For this exercise, copy exactly the lines below from the one with "than human beings" through the one with "In 64-bit architecture, memory" and leave out the pictures.
+++++
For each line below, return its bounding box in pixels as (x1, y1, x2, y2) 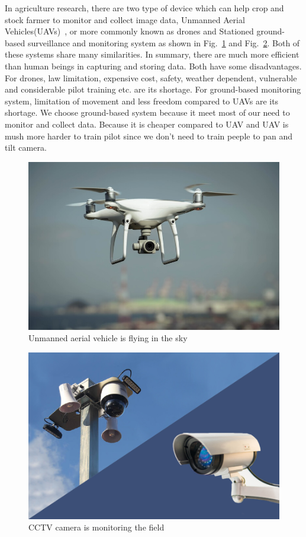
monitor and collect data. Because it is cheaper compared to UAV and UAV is (5, 117, 289, 130)
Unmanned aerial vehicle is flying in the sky (28, 332, 188, 344)
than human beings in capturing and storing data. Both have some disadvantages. (5, 59, 302, 72)
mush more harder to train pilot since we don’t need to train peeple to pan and (5, 129, 293, 142)
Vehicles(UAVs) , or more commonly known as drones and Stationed (5, 25, 254, 37)
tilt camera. (5, 141, 47, 154)
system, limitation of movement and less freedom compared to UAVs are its (5, 94, 279, 107)
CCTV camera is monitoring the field (28, 521, 165, 533)
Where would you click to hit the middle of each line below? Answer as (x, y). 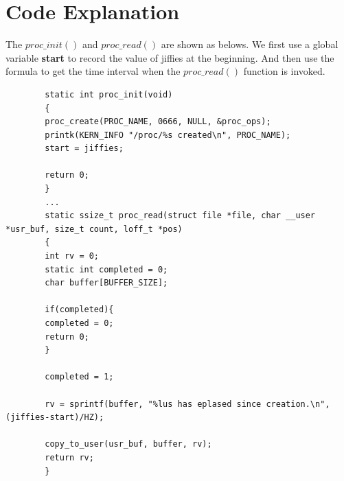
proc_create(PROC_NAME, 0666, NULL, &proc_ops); (158, 122)
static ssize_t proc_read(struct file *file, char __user (180, 216)
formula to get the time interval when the (93, 71)
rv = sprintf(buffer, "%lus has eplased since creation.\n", (187, 404)
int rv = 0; (72, 256)
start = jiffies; (84, 149)
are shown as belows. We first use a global (250, 44)
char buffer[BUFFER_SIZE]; (106, 283)
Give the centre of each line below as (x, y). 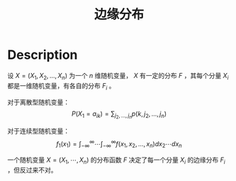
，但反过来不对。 (32, 170)
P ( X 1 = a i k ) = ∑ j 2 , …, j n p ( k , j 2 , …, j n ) (119, 115)
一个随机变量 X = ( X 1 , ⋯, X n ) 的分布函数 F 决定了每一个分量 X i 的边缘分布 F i (116, 160)
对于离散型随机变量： (38, 102)
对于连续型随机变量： (38, 131)
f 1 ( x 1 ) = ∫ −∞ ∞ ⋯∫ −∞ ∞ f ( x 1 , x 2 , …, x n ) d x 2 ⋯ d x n (119, 144)
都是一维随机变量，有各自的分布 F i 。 (61, 86)
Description (43, 55)
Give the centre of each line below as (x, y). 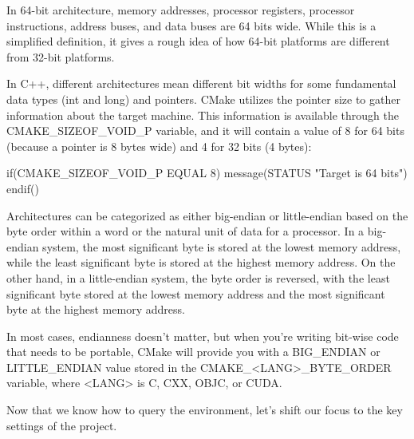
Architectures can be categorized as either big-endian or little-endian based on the (207, 215)
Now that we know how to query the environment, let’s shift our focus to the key (205, 410)
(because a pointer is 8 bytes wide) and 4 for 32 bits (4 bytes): (159, 146)
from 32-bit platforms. (61, 56)
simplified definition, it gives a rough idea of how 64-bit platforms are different (198, 41)
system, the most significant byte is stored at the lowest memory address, (222, 246)
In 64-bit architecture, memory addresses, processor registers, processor (181, 10)
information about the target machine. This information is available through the (203, 115)
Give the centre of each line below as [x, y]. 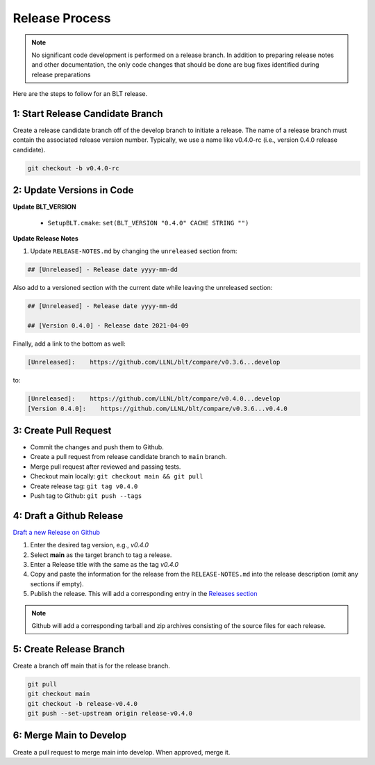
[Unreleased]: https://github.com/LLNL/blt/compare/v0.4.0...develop [154, 399]
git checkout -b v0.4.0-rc [73, 168]
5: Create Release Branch [69, 649]
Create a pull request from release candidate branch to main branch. [128, 457]
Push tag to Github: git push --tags [86, 496]
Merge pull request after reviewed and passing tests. [106, 467]
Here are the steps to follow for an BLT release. [80, 94]
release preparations [61, 74]
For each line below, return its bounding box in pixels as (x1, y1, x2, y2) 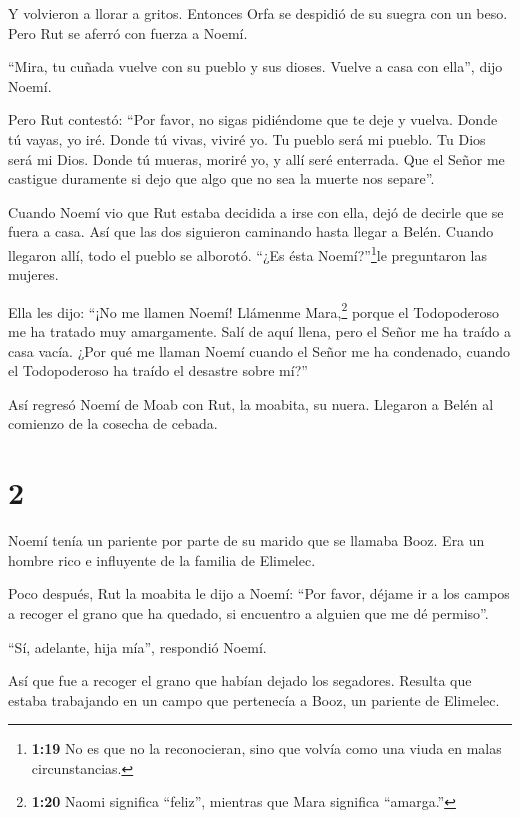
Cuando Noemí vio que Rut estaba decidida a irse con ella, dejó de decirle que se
+++++
## [Exercise output]
than human beings in capturing and storing data. Both have some disadvantages. (5, 59, 302, 72)
mush more harder to train pilot since we don’t need to train peeple to pan and (5, 129, 293, 142)
Vehicles(UAVs) , or more commonly known as drones and Stationed (5, 25, 254, 37)
tilt camera. (5, 141, 47, 154)
system, limitation of movement and less freedom compared to UAVs are its (5, 94, 279, 107)
CCTV camera is monitoring the field (28, 521, 165, 533)
Where would you click to hit the middle of each line below? Answer as (x, y). 
proc_create(PROC_NAME, 0666, NULL, &proc_ops); (158, 122)
static ssize_t proc_read(struct file *file, char __user (180, 216)
formula to get the time interval when the (93, 71)
rv = sprintf(buffer, "%lus has eplased since creation.\n", (187, 404)
int rv = 0; (72, 256)
start = jiffies; (84, 149)
are shown as belows. We first use a global (250, 44)
char buffer[BUFFER_SIZE]; (106, 283)
Give the centre of each line below as (x, y). 
，但反过来不对。 (32, 170)
P ( X 1 = a i k ) = ∑ j 2 , …, j n p ( k , j 2 , …, j n ) (119, 115)
一个随机变量 X = ( X 1 , ⋯, X n ) 的分布函数 F 决定了每一个分量 X i 的边缘分布 F i (116, 160)
对于离散型随机变量： (38, 102)
对于连续型随机变量： (38, 131)
f 1 ( x 1 ) = ∫ −∞ ∞ ⋯∫ −∞ ∞ f ( x 1 , x 2 , …, x n ) d x 2 ⋯ d x n (119, 144)
都是一维随机变量，有各自的分布 F i 。 (61, 86)
Description (43, 55)
Give the centre of each line below as (x, y). 
Architectures can be categorized as either big-endian or little-endian based on the (207, 215)
Now that we know how to query the environment, let’s shift our focus to the key (205, 410)
(because a pointer is 8 bytes wide) and 4 for 32 bits (4 bytes): (159, 146)
from 32-bit platforms. (61, 56)
simplified definition, it gives a rough idea of how 64-bit platforms are different (198, 41)
system, the most significant byte is stored at the lowest memory address, (222, 246)
In 64-bit architecture, memory addresses, processor registers, processor (181, 10)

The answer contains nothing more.